Entries shown:
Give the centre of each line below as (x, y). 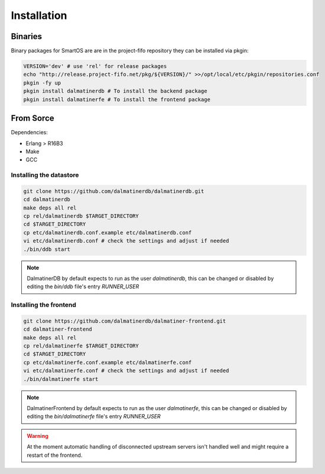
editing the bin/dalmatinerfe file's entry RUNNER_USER (94, 417)
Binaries (27, 36)
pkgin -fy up (42, 83)
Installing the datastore (45, 175)
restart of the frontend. (55, 455)
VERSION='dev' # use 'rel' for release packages (95, 66)
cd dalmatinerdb (47, 199)
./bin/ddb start (47, 249)
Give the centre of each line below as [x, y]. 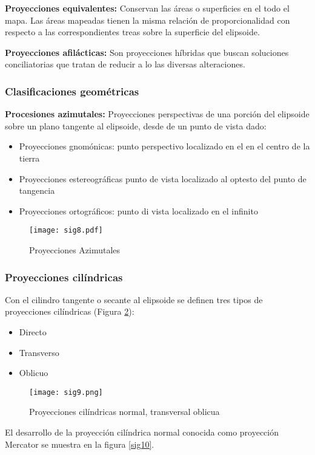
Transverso [39, 352]
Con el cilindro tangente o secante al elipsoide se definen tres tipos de [134, 299]
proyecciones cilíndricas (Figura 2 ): [70, 311]
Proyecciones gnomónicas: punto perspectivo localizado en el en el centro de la [164, 146]
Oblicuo [34, 373]
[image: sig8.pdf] [66, 231]
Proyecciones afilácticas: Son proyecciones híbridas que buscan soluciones [147, 52]
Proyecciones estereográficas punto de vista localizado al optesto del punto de [163, 178]
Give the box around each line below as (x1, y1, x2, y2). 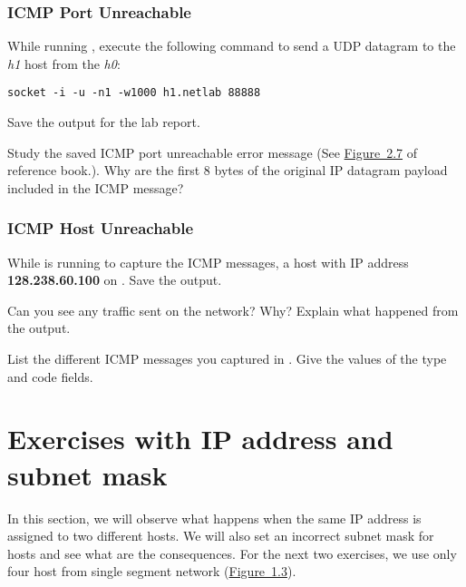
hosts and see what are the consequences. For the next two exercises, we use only (7, 543, 457, 563)
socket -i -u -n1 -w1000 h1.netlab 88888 (7, 86, 261, 100)
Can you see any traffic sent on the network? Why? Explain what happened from (7, 300, 459, 319)
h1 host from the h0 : (7, 54, 121, 73)
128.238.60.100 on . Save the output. (7, 270, 222, 289)
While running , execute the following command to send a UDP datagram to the (7, 36, 456, 55)
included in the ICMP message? (7, 178, 184, 197)
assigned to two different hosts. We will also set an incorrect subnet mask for (7, 526, 434, 545)
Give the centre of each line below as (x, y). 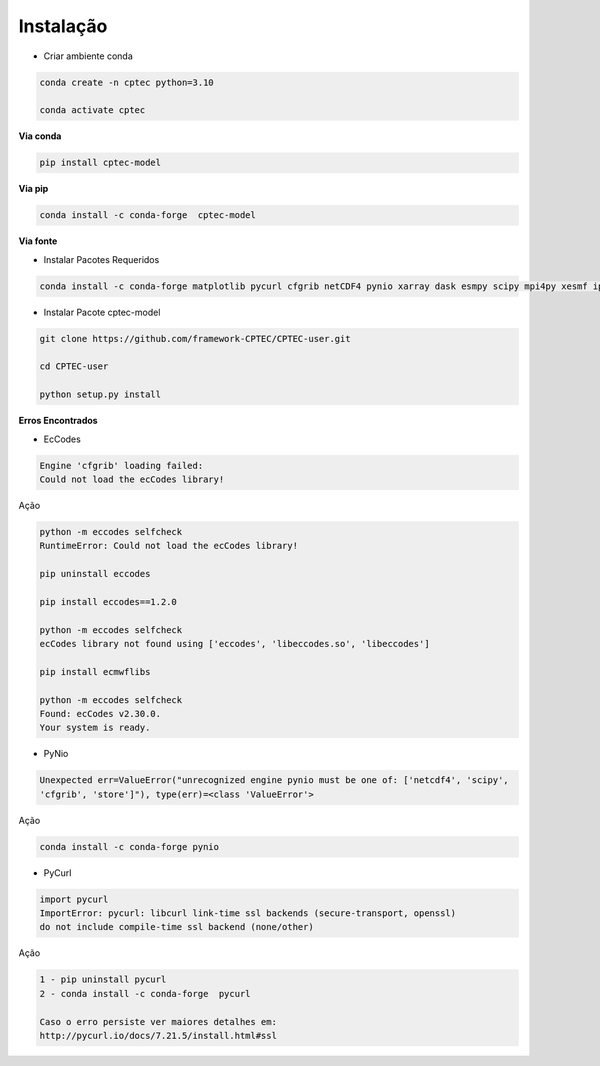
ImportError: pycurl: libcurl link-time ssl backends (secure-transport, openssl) (248, 913)
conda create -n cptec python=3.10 (126, 82)
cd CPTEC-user (74, 366)
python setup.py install (100, 394)
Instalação (63, 26)
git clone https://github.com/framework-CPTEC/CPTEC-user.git (195, 338)
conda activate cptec (92, 110)
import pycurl (74, 899)
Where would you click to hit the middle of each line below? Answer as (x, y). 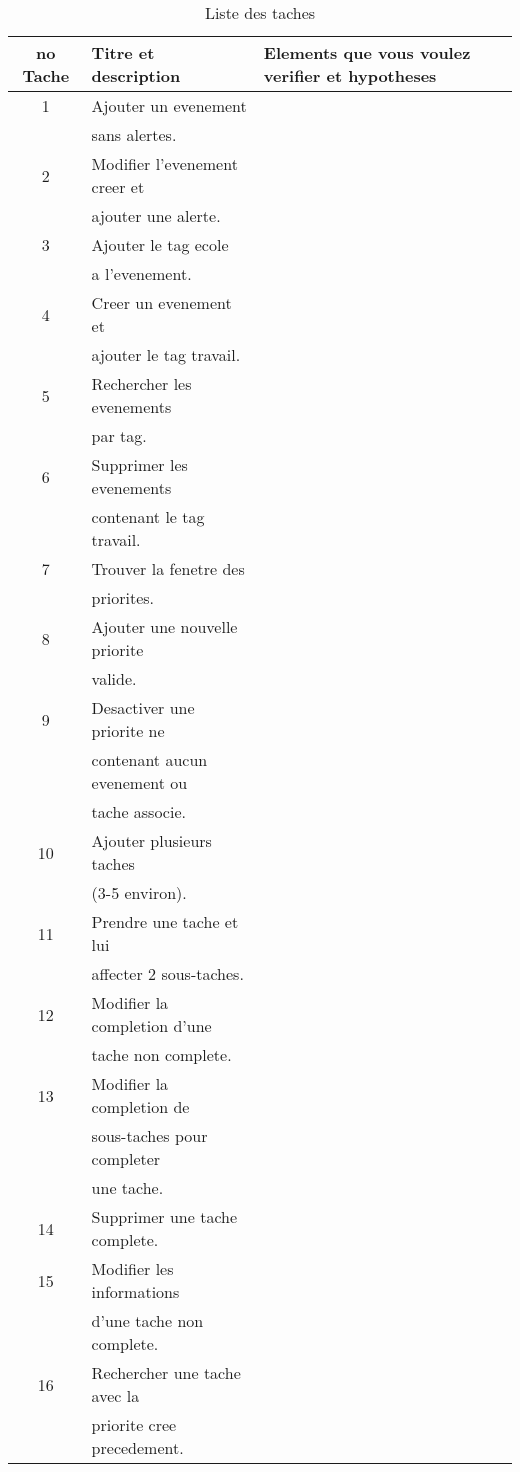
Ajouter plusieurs (151, 840)
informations (135, 1291)
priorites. (123, 597)
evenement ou (139, 782)
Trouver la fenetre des (168, 568)
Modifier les (132, 1268)
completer (126, 1158)
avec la (115, 1395)
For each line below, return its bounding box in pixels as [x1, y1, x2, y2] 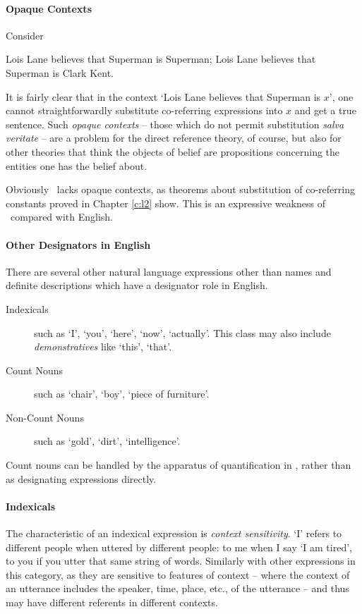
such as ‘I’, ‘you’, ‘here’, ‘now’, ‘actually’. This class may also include [34, 325, 331, 340]
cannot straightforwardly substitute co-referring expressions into [6, 103, 283, 118]
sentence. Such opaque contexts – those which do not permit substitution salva [6, 116, 344, 131]
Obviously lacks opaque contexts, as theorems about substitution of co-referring [6, 182, 355, 197]
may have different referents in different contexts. [6, 595, 218, 610]
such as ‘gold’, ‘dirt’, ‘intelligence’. [34, 434, 181, 448]
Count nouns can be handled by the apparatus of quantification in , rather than [6, 458, 351, 472]
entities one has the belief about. [6, 158, 147, 173]

Task item:
Everything above except the pictures must be restated exactly.

Solution below:
Give the centre of each line below as (x, y). 
editing the bin/dalmatinerfe file's entry RUNNER_USER (94, 417)
Binaries (27, 36)
pkgin -fy up (42, 83)
Installing the datastore (45, 175)
restart of the frontend. (55, 455)
VERSION='dev' # use 'rel' for release packages (95, 66)
cd dalmatinerdb (47, 199)
./bin/ddb start (47, 249)
Give the centre of each line below as [x, y]. 
Transverso [39, 352]
Con el cilindro tangente o secante al elipsoide se definen tres tipos de [134, 299]
proyecciones cilíndricas (Figura 2 ): [70, 311]
Proyecciones gnomónicas: punto perspectivo localizado en el en el centro de la [164, 146]
Oblicuo [34, 373]
[image: sig8.pdf] [66, 231]
Proyecciones afilácticas: Son proyecciones híbridas que buscan soluciones [147, 52]
Proyecciones estereográficas punto de vista localizado al optesto del punto de [163, 178]
Give the box around each line below as (x1, y1, x2, y2). 
hosts and see what are the consequences. For the next two exercises, we use only (7, 543, 457, 563)
socket -i -u -n1 -w1000 h1.netlab 88888 (7, 86, 261, 100)
Can you see any traffic sent on the network? Why? Explain what happened from (7, 300, 459, 319)
h1 host from the h0 : (7, 54, 121, 73)
128.238.60.100 on . Save the output. (7, 270, 222, 289)
While running , execute the following command to send a UDP datagram to the (7, 36, 456, 55)
included in the ICMP message? (7, 178, 184, 197)
assigned to two different hosts. We will also set an incorrect subnet mask for (7, 526, 434, 545)
Give the centre of each line below as (x, y). 
ImportError: pycurl: libcurl link-time ssl backends (secure-transport, openssl) (248, 913)
conda create -n cptec python=3.10 (126, 82)
cd CPTEC-user (74, 366)
python setup.py install (100, 394)
Instalação (63, 26)
git clone https://github.com/framework-CPTEC/CPTEC-user.git (195, 338)
conda activate cptec (92, 110)
import pycurl (74, 899)
Where would you click to hit the middle of each line below? Answer as (x, y). 
Ajouter plusieurs (151, 840)
informations (135, 1291)
priorites. (123, 597)
evenement ou (139, 782)
Trouver la fenetre des (168, 568)
Modifier les (132, 1268)
completer (126, 1158)
avec la (115, 1395)
For each line below, return its bounding box in pixels as [x1, y1, x2, y2] 
such as ‘I’, ‘you’, ‘here’, ‘now’, ‘actually’. This class may also include [34, 325, 331, 340]
cannot straightforwardly substitute co-referring expressions into [6, 103, 283, 118]
sentence. Such opaque contexts – those which do not permit substitution salva [6, 116, 344, 131]
Obviously lacks opaque contexts, as theorems about substitution of co-referring [6, 182, 355, 197]
may have different referents in different contexts. [6, 595, 218, 610]
such as ‘gold’, ‘dirt’, ‘intelligence’. [34, 434, 181, 448]
Count nouns can be handled by the apparatus of quantification in , rather than [6, 458, 351, 472]
entities one has the belief about. [6, 158, 147, 173]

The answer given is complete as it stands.